Source records:
....................
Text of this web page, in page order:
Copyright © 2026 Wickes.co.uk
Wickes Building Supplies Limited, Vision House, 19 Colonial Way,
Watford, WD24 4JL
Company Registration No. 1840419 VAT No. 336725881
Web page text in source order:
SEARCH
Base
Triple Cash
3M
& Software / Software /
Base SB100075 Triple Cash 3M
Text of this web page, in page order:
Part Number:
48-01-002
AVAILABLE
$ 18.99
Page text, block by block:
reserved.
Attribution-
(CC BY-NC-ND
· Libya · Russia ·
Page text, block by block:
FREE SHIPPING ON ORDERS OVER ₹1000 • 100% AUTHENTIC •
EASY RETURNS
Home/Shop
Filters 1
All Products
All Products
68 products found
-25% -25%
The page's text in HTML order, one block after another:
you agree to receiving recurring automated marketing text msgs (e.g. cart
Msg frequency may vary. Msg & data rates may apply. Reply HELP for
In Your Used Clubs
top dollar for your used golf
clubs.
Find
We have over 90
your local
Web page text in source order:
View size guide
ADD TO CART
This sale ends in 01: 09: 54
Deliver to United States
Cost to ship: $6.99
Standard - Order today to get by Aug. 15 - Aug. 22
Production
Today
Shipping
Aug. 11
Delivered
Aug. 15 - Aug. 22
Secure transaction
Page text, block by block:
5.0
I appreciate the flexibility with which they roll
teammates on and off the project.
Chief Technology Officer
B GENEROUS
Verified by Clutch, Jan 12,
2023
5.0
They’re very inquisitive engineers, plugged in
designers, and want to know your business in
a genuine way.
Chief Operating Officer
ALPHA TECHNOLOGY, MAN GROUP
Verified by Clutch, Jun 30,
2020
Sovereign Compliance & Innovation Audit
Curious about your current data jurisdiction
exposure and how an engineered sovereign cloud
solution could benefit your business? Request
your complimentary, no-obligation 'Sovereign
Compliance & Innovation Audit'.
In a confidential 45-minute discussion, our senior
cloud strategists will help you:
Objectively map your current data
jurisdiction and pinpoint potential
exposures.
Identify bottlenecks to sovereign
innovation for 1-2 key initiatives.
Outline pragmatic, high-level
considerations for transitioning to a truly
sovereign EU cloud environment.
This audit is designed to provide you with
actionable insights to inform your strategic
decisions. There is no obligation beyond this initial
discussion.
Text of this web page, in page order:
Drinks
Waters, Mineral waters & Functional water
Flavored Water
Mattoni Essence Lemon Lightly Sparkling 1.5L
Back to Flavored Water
....................
- _WORK REQUIRED_:
Each record must be returned exactly as it is written.

- _ANSWER BELOW_:
Text of this web page, in page order:
Copyright © 2026 Wickes.co.uk
Wickes Building Supplies Limited, Vision House, 19 Colonial Way,
Watford, WD24 4JL
Company Registration No. 1840419 VAT No. 336725881
Web page text in source order:
SEARCH
Base
Triple Cash
3M
& Software / Software /
Base SB100075 Triple Cash 3M
Text of this web page, in page order:
Part Number:
48-01-002
AVAILABLE
$ 18.99
Page text, block by block:
reserved.
Attribution-
(CC BY-NC-ND
· Libya · Russia ·
Page text, block by block:
FREE SHIPPING ON ORDERS OVER ₹1000 • 100% AUTHENTIC •
EASY RETURNS
Home/Shop
Filters 1
All Products
All Products
68 products found
-25% -25%
The page's text in HTML order, one block after another:
you agree to receiving recurring automated marketing text msgs (e.g. cart
Msg frequency may vary. Msg & data rates may apply. Reply HELP for
In Your Used Clubs
top dollar for your used golf
clubs.
Find
We have over 90
your local
Web page text in source order:
View size guide
ADD TO CART
This sale ends in 01: 09: 54
Deliver to United States
Cost to ship: $6.99
Standard - Order today to get by Aug. 15 - Aug. 22
Production
Today
Shipping
Aug. 11
Delivered
Aug. 15 - Aug. 22
Secure transaction
Page text, block by block:
5.0
I appreciate the flexibility with which they roll
teammates on and off the project.
Chief Technology Officer
B GENEROUS
Verified by Clutch, Jan 12,
2023
5.0
They’re very inquisitive engineers, plugged in
designers, and want to know your business in
a genuine way.
Chief Operating Officer
ALPHA TECHNOLOGY, MAN GROUP
Verified by Clutch, Jun 30,
2020
Sovereign Compliance & Innovation Audit
Curious about your current data jurisdiction
exposure and how an engineered sovereign cloud
solution could benefit your business? Request
your complimentary, no-obligation 'Sovereign
Compliance & Innovation Audit'.
In a confidential 45-minute discussion, our senior
cloud strategists will help you:
Objectively map your current data
jurisdiction and pinpoint potential
exposures.
Identify bottlenecks to sovereign
innovation for 1-2 key initiatives.
Outline pragmatic, high-level
considerations for transitioning to a truly
sovereign EU cloud environment.
This audit is designed to provide you with
actionable insights to inform your strategic
decisions. There is no obligation beyond this initial
discussion.
Text of this web page, in page order:
Drinks
Waters, Mineral waters & Functional water
Flavored Water
Mattoni Essence Lemon Lightly Sparkling 1.5L
Back to Flavored Water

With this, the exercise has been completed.